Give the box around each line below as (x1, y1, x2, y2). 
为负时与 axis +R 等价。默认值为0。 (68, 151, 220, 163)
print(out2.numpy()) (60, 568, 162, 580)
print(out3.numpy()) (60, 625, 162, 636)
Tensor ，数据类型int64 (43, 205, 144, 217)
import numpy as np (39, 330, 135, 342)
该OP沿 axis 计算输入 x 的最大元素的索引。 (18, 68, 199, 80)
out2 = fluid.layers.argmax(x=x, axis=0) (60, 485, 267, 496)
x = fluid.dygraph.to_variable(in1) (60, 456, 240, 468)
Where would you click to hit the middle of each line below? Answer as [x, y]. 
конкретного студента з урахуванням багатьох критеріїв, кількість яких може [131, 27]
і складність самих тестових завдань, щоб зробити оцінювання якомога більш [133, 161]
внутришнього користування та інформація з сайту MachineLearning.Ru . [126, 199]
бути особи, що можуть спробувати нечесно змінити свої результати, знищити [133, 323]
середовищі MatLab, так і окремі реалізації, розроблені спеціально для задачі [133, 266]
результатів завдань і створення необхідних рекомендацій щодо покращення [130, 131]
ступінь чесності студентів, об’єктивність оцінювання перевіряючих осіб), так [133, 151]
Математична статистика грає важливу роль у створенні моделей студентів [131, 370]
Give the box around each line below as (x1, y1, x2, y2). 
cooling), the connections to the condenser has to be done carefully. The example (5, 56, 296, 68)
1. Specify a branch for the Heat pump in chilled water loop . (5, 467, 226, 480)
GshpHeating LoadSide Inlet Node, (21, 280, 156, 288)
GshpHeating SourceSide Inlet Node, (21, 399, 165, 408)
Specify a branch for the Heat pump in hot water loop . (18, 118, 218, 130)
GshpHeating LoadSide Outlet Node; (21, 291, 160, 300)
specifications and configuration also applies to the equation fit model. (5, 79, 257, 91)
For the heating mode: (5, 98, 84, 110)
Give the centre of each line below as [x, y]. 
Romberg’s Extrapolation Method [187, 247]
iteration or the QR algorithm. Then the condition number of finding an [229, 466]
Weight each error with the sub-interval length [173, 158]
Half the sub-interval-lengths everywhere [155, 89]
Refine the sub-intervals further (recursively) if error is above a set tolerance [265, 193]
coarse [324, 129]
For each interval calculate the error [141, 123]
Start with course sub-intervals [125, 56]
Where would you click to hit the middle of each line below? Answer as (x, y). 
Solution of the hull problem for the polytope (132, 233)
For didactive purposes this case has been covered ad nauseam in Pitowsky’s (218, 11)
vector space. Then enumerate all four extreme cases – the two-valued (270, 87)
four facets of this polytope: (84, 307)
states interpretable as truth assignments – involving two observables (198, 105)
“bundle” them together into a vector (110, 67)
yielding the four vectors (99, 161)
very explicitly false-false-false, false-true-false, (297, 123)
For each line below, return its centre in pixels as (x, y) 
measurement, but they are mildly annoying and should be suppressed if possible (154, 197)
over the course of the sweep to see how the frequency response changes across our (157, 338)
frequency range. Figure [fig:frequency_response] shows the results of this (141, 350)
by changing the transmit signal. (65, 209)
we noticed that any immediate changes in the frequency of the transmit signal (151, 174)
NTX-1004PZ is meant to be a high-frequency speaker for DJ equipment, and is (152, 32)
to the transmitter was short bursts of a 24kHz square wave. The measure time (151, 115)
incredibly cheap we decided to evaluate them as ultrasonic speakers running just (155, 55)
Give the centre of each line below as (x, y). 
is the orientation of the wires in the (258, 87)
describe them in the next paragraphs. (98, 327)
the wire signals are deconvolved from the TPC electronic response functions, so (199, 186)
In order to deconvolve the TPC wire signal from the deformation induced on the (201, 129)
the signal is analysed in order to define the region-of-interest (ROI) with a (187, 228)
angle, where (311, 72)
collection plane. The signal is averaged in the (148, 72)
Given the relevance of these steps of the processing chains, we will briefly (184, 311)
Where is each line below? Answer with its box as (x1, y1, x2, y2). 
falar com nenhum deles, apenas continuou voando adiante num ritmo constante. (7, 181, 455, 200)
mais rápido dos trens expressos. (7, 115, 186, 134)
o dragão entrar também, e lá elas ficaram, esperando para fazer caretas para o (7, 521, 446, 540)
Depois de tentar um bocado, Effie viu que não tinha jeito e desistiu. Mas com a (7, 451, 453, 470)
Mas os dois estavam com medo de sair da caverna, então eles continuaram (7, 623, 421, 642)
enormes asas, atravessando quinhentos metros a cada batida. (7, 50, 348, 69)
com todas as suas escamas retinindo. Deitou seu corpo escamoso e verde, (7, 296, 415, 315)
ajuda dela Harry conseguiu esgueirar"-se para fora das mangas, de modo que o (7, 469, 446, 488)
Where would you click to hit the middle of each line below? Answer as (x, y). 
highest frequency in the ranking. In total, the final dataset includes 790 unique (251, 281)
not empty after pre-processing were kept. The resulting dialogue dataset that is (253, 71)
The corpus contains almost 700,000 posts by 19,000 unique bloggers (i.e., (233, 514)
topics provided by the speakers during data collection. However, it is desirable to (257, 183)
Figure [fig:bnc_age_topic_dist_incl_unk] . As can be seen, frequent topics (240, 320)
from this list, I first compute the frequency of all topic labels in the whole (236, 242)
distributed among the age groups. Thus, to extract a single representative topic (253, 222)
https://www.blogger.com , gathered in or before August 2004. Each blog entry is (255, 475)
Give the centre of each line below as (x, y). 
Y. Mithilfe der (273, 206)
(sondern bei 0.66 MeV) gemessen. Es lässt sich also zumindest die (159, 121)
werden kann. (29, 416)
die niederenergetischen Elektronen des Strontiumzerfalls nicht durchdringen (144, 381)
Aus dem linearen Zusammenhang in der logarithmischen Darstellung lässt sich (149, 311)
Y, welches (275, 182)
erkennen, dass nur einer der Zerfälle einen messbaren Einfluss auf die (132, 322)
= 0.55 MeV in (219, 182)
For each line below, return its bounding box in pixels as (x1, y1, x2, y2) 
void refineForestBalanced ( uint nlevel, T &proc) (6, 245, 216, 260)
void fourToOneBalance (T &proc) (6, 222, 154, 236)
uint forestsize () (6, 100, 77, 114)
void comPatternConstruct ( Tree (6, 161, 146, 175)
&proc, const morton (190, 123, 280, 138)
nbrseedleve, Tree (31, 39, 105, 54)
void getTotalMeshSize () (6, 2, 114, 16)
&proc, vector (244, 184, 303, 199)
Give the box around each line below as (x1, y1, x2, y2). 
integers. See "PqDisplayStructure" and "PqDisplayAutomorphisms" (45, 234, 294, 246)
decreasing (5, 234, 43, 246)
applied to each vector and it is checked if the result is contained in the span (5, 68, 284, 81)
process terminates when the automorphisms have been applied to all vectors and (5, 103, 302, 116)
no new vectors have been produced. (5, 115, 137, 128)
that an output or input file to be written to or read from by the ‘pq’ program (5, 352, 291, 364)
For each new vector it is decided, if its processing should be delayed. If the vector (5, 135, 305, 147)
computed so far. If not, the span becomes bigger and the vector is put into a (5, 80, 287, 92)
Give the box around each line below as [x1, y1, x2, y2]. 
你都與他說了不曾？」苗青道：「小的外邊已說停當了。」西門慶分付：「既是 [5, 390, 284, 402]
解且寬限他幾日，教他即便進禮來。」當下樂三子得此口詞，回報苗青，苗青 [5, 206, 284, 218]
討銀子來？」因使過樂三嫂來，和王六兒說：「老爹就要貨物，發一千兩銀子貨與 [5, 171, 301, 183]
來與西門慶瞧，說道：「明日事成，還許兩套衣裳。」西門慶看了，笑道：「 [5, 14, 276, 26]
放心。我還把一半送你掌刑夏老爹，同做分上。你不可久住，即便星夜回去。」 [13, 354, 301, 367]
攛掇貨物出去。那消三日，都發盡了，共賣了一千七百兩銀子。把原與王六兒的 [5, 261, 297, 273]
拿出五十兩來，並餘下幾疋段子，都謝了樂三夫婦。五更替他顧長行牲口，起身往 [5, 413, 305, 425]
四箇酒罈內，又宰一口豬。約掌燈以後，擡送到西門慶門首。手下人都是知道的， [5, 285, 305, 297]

○ ○ ○ ○ ○ ○ ○

● **Task item**: Reproduce the entries exactly, but only from their first line to the line holding "Give the centre of each line below as [x, y].", with that last line kept.

● **Response to this exercise**:
Give the box around each line below as (x1, y1, x2, y2). 
为负时与 axis +R 等价。默认值为0。 (68, 151, 220, 163)
print(out2.numpy()) (60, 568, 162, 580)
print(out3.numpy()) (60, 625, 162, 636)
Tensor ，数据类型int64 (43, 205, 144, 217)
import numpy as np (39, 330, 135, 342)
该OP沿 axis 计算输入 x 的最大元素的索引。 (18, 68, 199, 80)
out2 = fluid.layers.argmax(x=x, axis=0) (60, 485, 267, 496)
x = fluid.dygraph.to_variable(in1) (60, 456, 240, 468)
Where would you click to hit the middle of each line below? Answer as [x, y]. 
конкретного студента з урахуванням багатьох критеріїв, кількість яких може [131, 27]
і складність самих тестових завдань, щоб зробити оцінювання якомога більш [133, 161]
внутришнього користування та інформація з сайту MachineLearning.Ru . [126, 199]
бути особи, що можуть спробувати нечесно змінити свої результати, знищити [133, 323]
середовищі MatLab, так і окремі реалізації, розроблені спеціально для задачі [133, 266]
результатів завдань і створення необхідних рекомендацій щодо покращення [130, 131]
ступінь чесності студентів, об’єктивність оцінювання перевіряючих осіб), так [133, 151]
Математична статистика грає важливу роль у створенні моделей студентів [131, 370]
Give the box around each line below as (x1, y1, x2, y2). 
cooling), the connections to the condenser has to be done carefully. The example (5, 56, 296, 68)
1. Specify a branch for the Heat pump in chilled water loop . (5, 467, 226, 480)
GshpHeating LoadSide Inlet Node, (21, 280, 156, 288)
GshpHeating SourceSide Inlet Node, (21, 399, 165, 408)
Specify a branch for the Heat pump in hot water loop . (18, 118, 218, 130)
GshpHeating LoadSide Outlet Node; (21, 291, 160, 300)
specifications and configuration also applies to the equation fit model. (5, 79, 257, 91)
For the heating mode: (5, 98, 84, 110)
Give the centre of each line below as [x, y]. 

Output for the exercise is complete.